NMA results of subgroup analyses are shown in Table 3b (SUCRA values are shown in Table 4b). Subgroup analyses for esophagus squamous cell carcinoma (ESCC) and esophagus adenocarcinoma (EAC) were conducted in 23 trials with 3164 patients and 11 trials with 1997 patients, respectively. With regard to ESCC, nCRTS-IFI showed significant OS advantage over S alone and a trend OS advantage over nCTS, and was ranked the most effective treatment (0.90); nCRTS-ENI had a trend OS benefit over S alone. As for EAC, both nCRTS-ENI and nCRTS-IFI significantly improved OS compared to S alone, and nCRTS-ENI was ranked the best treatment (0.96).

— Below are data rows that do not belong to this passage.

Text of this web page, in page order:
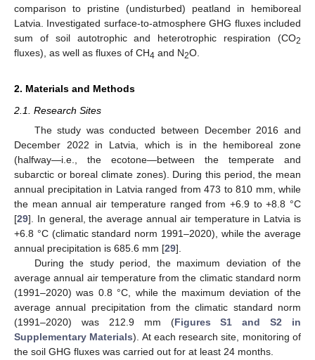
comparison to pristine (undisturbed) peatland in hemiboreal
Latvia. Investigated surface-to-atmosphere GHG fluxes included
sum of soil autotrophic and heterotrophic respiration (CO2
fluxes), as well as fluxes of CH4 and N2O.
2. Materials and Methods
2.1. Research Sites
The study was conducted between December 2016 and
December 2022 in Latvia, which is in the hemiboreal zone
(halfway—i.e., the ecotone—between the temperate and
subarctic or boreal climate zones). During this period, the mean
annual precipitation in Latvia ranged from 473 to 810 mm, while
the mean annual air temperature ranged from +6.9 to +8.8 °C
[29]. In general, the average annual air temperature in Latvia is
+6.8 °C (climatic standard norm 1991–2020), while the average
annual precipitation is 685.6 mm [29].
During the study period, the maximum deviation of the
average annual air temperature from the climatic standard norm
(1991–2020) was 0.8 °C, while the maximum deviation of the
average annual precipitation from the climatic standard norm
(1991–2020) was 212.9 mm (Figures S1 and S2 in
Supplementary Materials). At each research site, monitoring of
the soil GHG fluxes was carried out for at least 24 months.
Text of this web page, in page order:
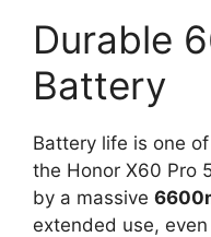
Durable
Battery
Battery life is one
the Honor X60 Pro
by a massive
extended use,
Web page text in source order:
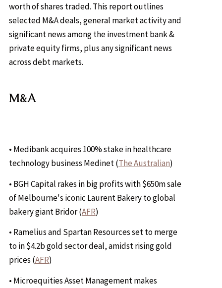
worth of shares traded. This report outlines
selected M&A deals, general market activity and
significant news among the investment bank &
private equity firms, plus any significant news
across debt markets.
M&A
• Medibank acquires 100% stake in healthcare
technology business Medinet (The Australian)
• BGH Capital rakes in big profits with $650m sale
of Melbourne's iconic Laurent Bakery to global
bakery giant Bridor (AFR)
• Ramelius and Spartan Resources set to merge
to in $4.2b gold sector deal, amidst rising gold
prices (AFR)
• Microequities Asset Management makes
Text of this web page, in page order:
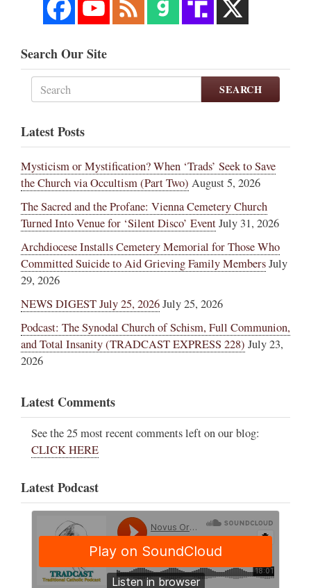
Search Our Site
SEARCH
Latest Posts
Mysticism or Mystification? When ‘Trads’ Seek to Save
the Church via Occultism (Part Two) August 5, 2026
The Sacred and the Profane: Vienna Cemetery Church
Turned Into Venue for ‘Silent Disco’ EventJuly 31, 2026
Archdiocese Installs Cemetery Memorial for Those Who
Committed Suicide to Aid Grieving Family MembersJuly
29, 2026
NEWS DIGEST July 25, 2026July 25, 2026
Podcast: The Synodal Church of Schism, Full Communion,
and Total Insanity (TRADCAST EXPRESS 228) July 23,
2026
Latest Comments
See the 25 most recent comments left on our blog:
CLICK HERE
Latest Podcast
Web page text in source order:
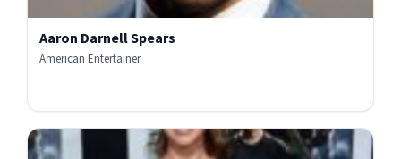
Aaron Darnell Spears
American Entertainer
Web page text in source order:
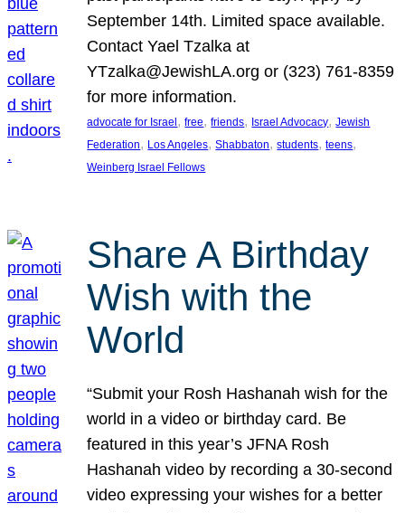
September 14th. Limited space available.
Contact Yael Tzalka at
YTzalka@JewishLA.org or (323) 761-8359
for more information.
advocate for Israel, free, friends, Israel Advocacy, Jewish
Federation, Los Angeles, Shabbaton, students, teens
Weinberg Israel Fellows
Share A Birthday
Wish with the
World
“Submit your Rosh Hashanah wish for the
world in a video or birthday card. Be
featured in this year’s JFNA Rosh
Hashanah video by recording a 30-second
video expressing your wishes for a better
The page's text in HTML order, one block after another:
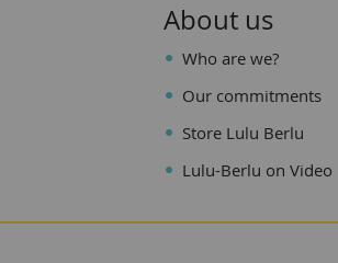
About us
Who are we?
Our commitments
Store Lulu Berlu
Lulu-Berlu on Video

In subgroup analysis according to RT dose (18 trials with 2860 patients), nCRTS-IFI with dose of ≥40Gy significantly improved OS compared to S alone, while nCRTS-IFI with dose of <40Gy did not; both nCRTS-ENI with dose of ≥40Gy and < 40Gy showed a significant OS advantage over S alone; and nCRTS-ENI with dose of ≥40Gy was ranked the most effective regimen (0.86).

In subgroup analysis according to RT technique (16 trials with 2774 patients), nCRTS-ENI adopting three-dimensional radiotherapy (3D-RT) significantly improved OS compared to nCRTS-ENI adopting 2D-RT, nCTS, and S alone, and was ranked the most effective regimen (0.99); nCRTS-IFI was more effective than S alone regardless RT technique adopted.